If it is called on non-exhausted generator, the generator function has been paused on the yield expression which will be interrupted by GeneratorExit before reaching the return statement.
If the generator object has been exhausted, the returned value was only available as a StopIteration attribute raised by the last __next__(), and was likely discarded when StopIteration was implicitly (in for) or explicitly handled. When generator.close() is called later, the returned value is already gone.

In case 3 you need to save the returned value in the generator object. It can prolong the life of it, and can even create unwanted reference loops which will prolong the life of the returned value and the generator object and all linked objects even more.

In case 2 you need to explicitly catch GeneratorExit in a generator function and silence it. It is considered an antipattern. GeneratorExit was intentionally not made a subclass of Exception to prevent it from accidentally being silenced.

ntessore · March 15, 2023, 11:14am

I only want to improve the ergonomics of the specific case that a generator exits gracefully because of the call to close(), i.e. the StopIteration case here.

Rosuav · March 15, 2023, 11:43am

That’s not quite the same; the call to close() raises GeneratorExit, not StopIteration. (The other check in the same code.) So there won’t be any useful return value. StopIteration happens when the generator hits a return statement.

ntessore · March 15, 2023, 11:59am

Indeed, but the generator can only exit gracefully by explicitly catching GeneratorExit and returning.

Now I’m not sure if @storchaka considers that “silencing” and hence part of the anti-pattern he mentions, but I don’t, because the generator still acts on the GeneratorExit by exiting. The fact that close() ignores StopIteration seems to confirm that interpretation.

GalaxySnail · March 15, 2023, 5:28pm

For this certain example, what about this workaround?

def transform(set_result: Callable[[T], None]) -> T:
    while True:
        try:
            data = yield
        except GeneratorExit:
            set_result(result)
            raise
        # gather data
        ...
    # compute
    ...
    return result


def main():

    def set_result(res):
        nonlocal result
        result = res

    result = None
    g = transform(set_result)
    next(g)
    for data in data_set:
        g.send(data)
    g.close()
    print(f"{result = }")

or something like:

STOP_TRANSFORM = object()  # a sentinel object

def transform():
    while True:
        data = yield
        if data is STOP_TRANSFORM:
            break
        # gather data
        ...
    # compute
    ...
    return result

def close_and_return(g):
    return g.send(STOP_TRANSFORM)

ntessore · March 16, 2023, 10:21am

Thanks, but the example is already a workaround that works well.
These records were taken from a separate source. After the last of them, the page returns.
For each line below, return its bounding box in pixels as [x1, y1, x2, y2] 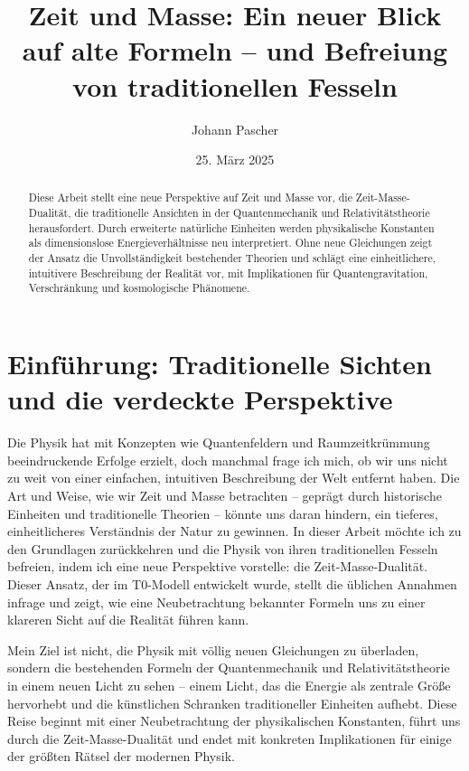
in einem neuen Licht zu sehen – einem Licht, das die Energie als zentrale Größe [7, 675, 451, 694]
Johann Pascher [191, 119, 279, 138]
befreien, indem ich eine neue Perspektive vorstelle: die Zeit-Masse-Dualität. [7, 557, 428, 576]
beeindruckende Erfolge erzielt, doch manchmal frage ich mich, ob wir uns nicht [7, 450, 448, 469]
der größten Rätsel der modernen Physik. [7, 747, 235, 766]
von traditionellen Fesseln [72, 67, 398, 104]
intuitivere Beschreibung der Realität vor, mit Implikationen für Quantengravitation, [28, 265, 428, 280]
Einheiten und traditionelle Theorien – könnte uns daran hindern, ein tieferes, [7, 503, 438, 522]

The idea is to make the workaround unnecessary.

However, there is an upshot to using a sentinel value, in that it makes the entire boilerplate “nicer” to some people:

while (data := (yield)) is not SENTINEL:
    …

But then you are just replicating the GeneratorExit mechanism by other means.

maarten · May 18, 2023, 4:51pm

Hi all, I’m just chiming in to let you know that if this feature made it into Python, it would find use in industry right away. I’m a data scientist developing simulations for a large logistical company and we would gratefully use .close() to obtain the return value of a generator as soon as the feature would be available.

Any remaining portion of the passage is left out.